In the records below, repeat word for word only the lines starting at the one that contains "Where is each" and ending at the one that contains "whom his brother", pictures excluded.

GIVEN ENTRIES: Begin

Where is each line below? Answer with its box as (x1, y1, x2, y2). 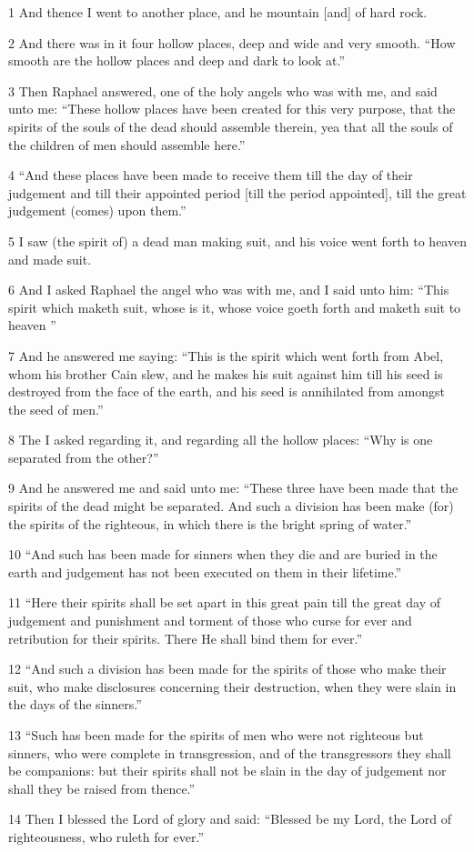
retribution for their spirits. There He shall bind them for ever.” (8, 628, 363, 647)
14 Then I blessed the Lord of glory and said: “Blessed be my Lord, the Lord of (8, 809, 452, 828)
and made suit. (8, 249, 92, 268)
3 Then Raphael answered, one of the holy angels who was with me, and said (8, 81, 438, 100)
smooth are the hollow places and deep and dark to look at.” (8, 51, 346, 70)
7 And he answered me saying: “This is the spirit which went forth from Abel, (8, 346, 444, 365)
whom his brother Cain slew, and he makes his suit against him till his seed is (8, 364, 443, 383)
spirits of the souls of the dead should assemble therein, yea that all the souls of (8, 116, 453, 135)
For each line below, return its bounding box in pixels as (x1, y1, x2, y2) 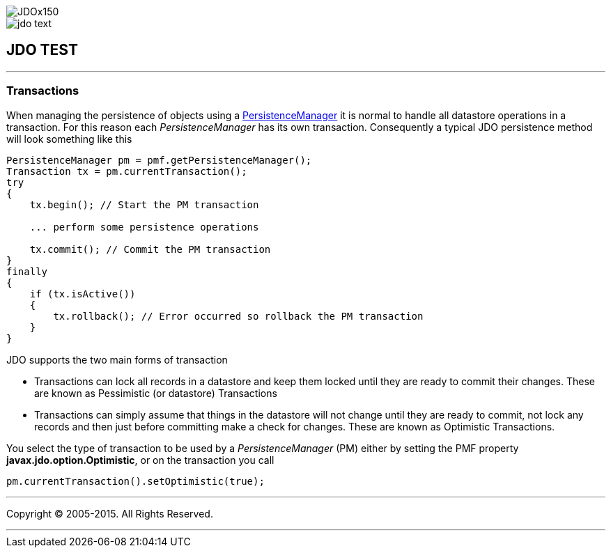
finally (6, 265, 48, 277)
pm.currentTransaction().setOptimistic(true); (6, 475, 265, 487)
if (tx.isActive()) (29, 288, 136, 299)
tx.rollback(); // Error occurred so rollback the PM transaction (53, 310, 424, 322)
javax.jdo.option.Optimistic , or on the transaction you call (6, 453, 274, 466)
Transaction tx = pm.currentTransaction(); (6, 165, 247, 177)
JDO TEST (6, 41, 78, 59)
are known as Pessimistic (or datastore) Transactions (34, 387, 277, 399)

GIVEN ENTRIES: End
GIVEN ENTRIES: Begin

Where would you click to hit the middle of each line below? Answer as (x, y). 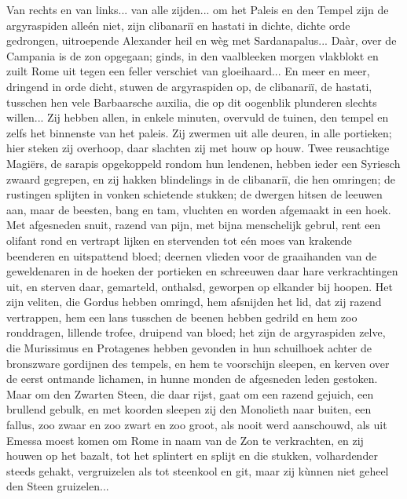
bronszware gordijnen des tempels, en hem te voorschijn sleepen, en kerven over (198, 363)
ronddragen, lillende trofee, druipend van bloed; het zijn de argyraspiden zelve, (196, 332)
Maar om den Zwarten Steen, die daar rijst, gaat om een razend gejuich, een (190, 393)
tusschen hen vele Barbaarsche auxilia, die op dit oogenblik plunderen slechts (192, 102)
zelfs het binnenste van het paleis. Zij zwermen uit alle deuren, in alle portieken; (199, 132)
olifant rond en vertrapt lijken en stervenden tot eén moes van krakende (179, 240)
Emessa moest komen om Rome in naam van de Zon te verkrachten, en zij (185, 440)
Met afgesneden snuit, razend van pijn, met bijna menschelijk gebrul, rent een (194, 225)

GIVEN ENTRIES: End

- **REPLY TO THE EXERCISE**:
Where is each line below? Answer with its box as (x1, y1, x2, y2). 
retribution for their spirits. There He shall bind them for ever.” (8, 628, 363, 647)
14 Then I blessed the Lord of glory and said: “Blessed be my Lord, the Lord of (8, 809, 452, 828)
and made suit. (8, 249, 92, 268)
3 Then Raphael answered, one of the holy angels who was with me, and said (8, 81, 438, 100)
smooth are the hollow places and deep and dark to look at.” (8, 51, 346, 70)
7 And he answered me saying: “This is the spirit which went forth from Abel, (8, 346, 444, 365)
whom his brother Cain slew, and he makes his suit against him till his seed is (8, 364, 443, 383)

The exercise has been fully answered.